On 519, I used 1.085 because the entering air temperature of the coil is 62deg. and that is what the coil is seeing.

I wouldn't worry about solving it two ways unless you see that the answers are ambiguous. 537 for example gave me 18.75 using 4.5 and a delta h of 5. I might have been sloppy getting the enthalpy values, but it was close enough to B that I went with it.

 

[ksprayberry]

Thanks for the feedback. I'm sure you're right. I think I'll go back and rework those problems using the 4.5 and the 1,085 and see how they work out. I'm probably getting a touch jumpy over it all. I use those day in and day out and never gave it a thought until I get to studying for the exam. It could also be a touch of my eyesight not being what it used to be. I hate to say it, but I can't read a Mollier diagram for nothing, I need bifocals to do that! I've been working from a copy of a psychrometric chart and not being able to read the enthalpy well, I've been figuring the enthalpy from the formula h = h dry air + WHfg so I can get the enthalpy spot on.

Thanks for the help. I'll go rework them and see how it works out.

thanks

Kelly

 

[MizzouMatt]

I had the same issue on that practice test. I think that this is just a very poorly worded problem. I think that adjusting for the proper density is the correct thing to do. It was just stupid to have two Answers so close together. I asked this same question on the PPI passing zone forum (FYI not at all worth the money, this board has been more helpful) and the adviser said to use the adjusted value on these types of problems and that the solution probably should have been the answer we arrived at.

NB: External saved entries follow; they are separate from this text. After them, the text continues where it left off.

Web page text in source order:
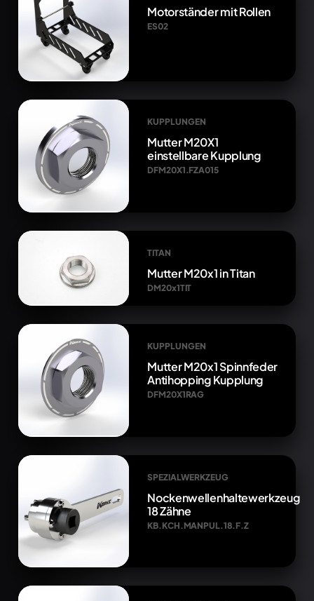
Motorständer mit Rollen
ES02
KUPPLUNGEN
Mutter M20X1
einstellbare Kupplung
DFM20X1.FZA015
TITAN
Mutter M20x1 in Titan
DM20x1TIT
KUPPLUNGEN
Mutter M20x1 Spinnfeder
Antihopping Kupplung
DFM20X1RAG
SPEZIALWERKZEUG
Nockenwellenhaltewerkzeug
18 Zähne
KB.KCH.MANPUL.18.F.Z
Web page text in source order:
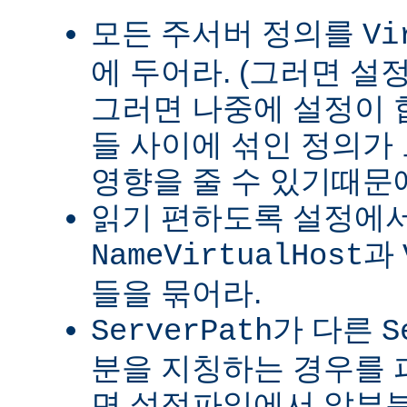
모든 주서버 정의를
에 두어라. (그러면 설
그러면 나중에 설정이
들 사이에 섞인 정의가
영향을 줄 수 있기때문
읽기 편하도록 설정에
NameVirtualHost과
들을 묶어라.
ServerPath가 다른
분을 지칭하는 경우를
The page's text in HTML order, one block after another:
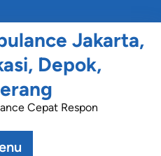
Jakarta,
Depok,
Cepat Respon

I am guessing that the real test would not be that poorly written to include answers that would be correct under either method unless this was what they were specifically asking about.

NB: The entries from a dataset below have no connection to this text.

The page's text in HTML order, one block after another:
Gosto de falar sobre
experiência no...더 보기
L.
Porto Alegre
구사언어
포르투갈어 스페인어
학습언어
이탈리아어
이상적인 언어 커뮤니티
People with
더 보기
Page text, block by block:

So I plan on using the adjusted values for the real test and have confidence in the real testmakers not to have an answer that is in reality "more" correct in the wrong column. That being said I would think that either method would produce the correct answer on a given test question. See NCEES practice test question 511. They do not adjust for density in the problem but if you do you still get the correct answer.

 

[ksprayberry]

I like your answer. I believe that is the way I will approach it. I do hope they space the answers out a bit more than some of these sample problems and will trust that the people designing the test have thought it out. I'm glad you mentioned the Passing Zone thing, I had thought about joining the Exam Cafe thing so I could have access to their instructors, that answers that. I was thinking it would be nice to have access to more problems, but I'm probably down to studying tonight and tomorrow night, so I don't think it will be worth it.

Thanks for your time and thoughts.

Kelly

 

[MetsFan]

ksprayberry, I found this on another forum. Maybe they are taking into account that it is moist air when they use 1.1?

/>http://www.nrel.gov/docs/fy02osti/30152.pdf page 203

There is an apparent minor inconsistency with specific heat of air used for calculating COIL-BF inputs versus SUPPLY-AIR-DT. Both equations utilize the equation:q = m (cp) ΔT, where since the flow rate is given

m = ρ * Q * 60, where Q is volumetric fan air flow rate in cfm.

So that:

q = (ρ (cp) 60) * Q * ΔT.

For developing inputs the term K = "ρ (cp) 60" is used. In general for standard air ρ = 0.075 lb/ft3. For dry air cp = 0.24 Btu/lb°F resulting in K = 1.08 and for moist air w ≈ 0.01 so that cp = 0.244 Btu/lb°F resulting in K = 1.10, where K has units of (Btu*min)/(ft3*F*h). Also note that some references indicate that standard air is dry (e.g. ASHRAE Terminology, Howell et al) while others only specify the density but indicate the possibility that standard air can be moist (e.g. ANSI/ASHRAE 51-1985). For initially calculating SUPPLY-DELTA-T at standard air conditions, the DOE-2.1A Engineers Manual (p.IV.29) uses moist (w=0.01) air (K = 1.10). However, for calculating the COIL-BF input (and data points for COIL-BF-FT), the DOE-2.1A User's Manual, p. IV.247 indicates K = 1.08. Note that an HVAC text published by ASHRAE (Howell et al, p. 3.5) uses K = 1.10 for calculating leaving air conditions using volumetric air flow rates.

 

[ksprayberry]

I think the more I get to digging at it, I think it has more to do with my possible bad eyesight than anything. I can use psycalc or something computerized and hit it using either method. When I go to projecting around on the chart, I skew the lines a little. The answers are so close together, on some of these that you can get it wrong. I hope like MizzouMatt said that the person who wrote the exam thought that out. Wouldn't be an issue if I could use my hp48.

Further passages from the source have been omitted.